Finally they call to board and everyone waiting for Oaxaca (and a few other flights) shuffle downstairs into another waiting room. We’re systematically divided based on destination, the Oaxaca bound travelers asked to sit off to the side while those headed for other cities are herded down a mysterious hallway. Soon enough it is our turn and everyone heads outside and are loaded onto a bus... Wait... A bus? Seriously? I cannot help but think that I’ve just been bamboozled into waiting five or more hours in the Mexico City airport to catch a bus to Oaxaca. I check my itinierary and it definitely says flight. Granted I’ve gone through several stages of confusion since arriving in Mexico City, and everyone seems fine with what’s happening, so I climb aboard and grab a seat. Turns out, the bus was simply driving us around to another part of the airport where we boarded the tiny little plane headed for Oaxaca. I love these little planes. They don’t handle turbulence well, but they fly low enough that you get to see land the entire flight. It was night, so I couldn’t make out much except for an occasional smattering of lights, but I stared out the window nonetheless and tried to guess what I was flying over. I had a window seat and an aisle seat, another benefit of tiny planes.
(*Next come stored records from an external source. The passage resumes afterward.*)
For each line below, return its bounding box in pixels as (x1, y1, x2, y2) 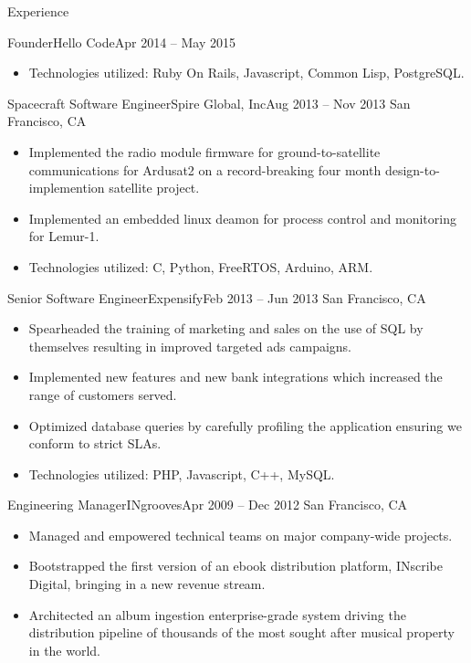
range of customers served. (28, 384, 177, 404)
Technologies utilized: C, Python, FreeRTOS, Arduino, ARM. (28, 257, 373, 276)
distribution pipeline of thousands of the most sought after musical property (28, 623, 455, 642)
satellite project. (109, 178, 200, 197)
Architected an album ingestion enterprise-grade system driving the (28, 605, 406, 624)
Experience (7, 2, 69, 20)
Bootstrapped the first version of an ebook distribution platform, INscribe (28, 556, 443, 575)
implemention (28, 178, 105, 197)
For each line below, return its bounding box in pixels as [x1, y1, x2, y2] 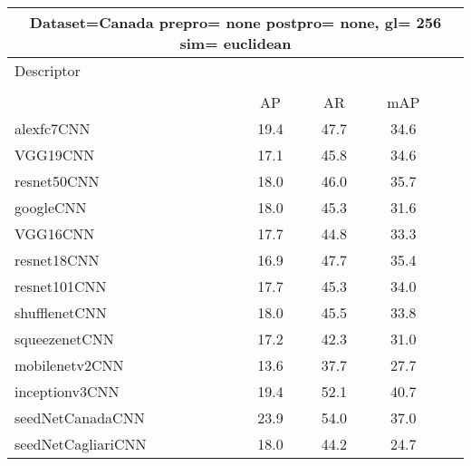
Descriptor [14, 60, 81, 81]
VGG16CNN [14, 223, 95, 244]
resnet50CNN [14, 170, 100, 191]
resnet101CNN [14, 276, 107, 296]
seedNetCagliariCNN [14, 433, 147, 454]
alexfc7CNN [14, 118, 91, 139]
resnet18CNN [14, 249, 100, 270]
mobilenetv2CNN [14, 354, 124, 375]

Upon landing I was greeted by a huge banner for the film festival strung across the front of the airport. These immediately brought my spirits up as I followed the crowd under the banner and inside the tiny airport. I waited for my bag (As previously mentioned, I didn’t check luggage, but the tiny plane had no overhead compartments, so my little rolley guy got stowed under the plane for our flight to Oaxaca) and after a quick assessment of clothing and body language figured out that the four French travelers beside me were also here for the festival. It’s usually easy to spot a filmmaker if you know what to look for. Scarves can be a dead giveaway, so can turtlenecks. In this case I saw a scarf, two turtle necks and a beautiful blonde woman. I guessed director, two producers and an actress. I was 75% correct. The same could be said for my attire, wearing a hoodie under my corduroy jacket (the "filmmaker uniform" is what my friend Jeremy calls it). Plus, in an airport full of people with little iPod earbuds I was the only one with huge black headphones wrapped around my neck. I was either a filmmaker or a DJ.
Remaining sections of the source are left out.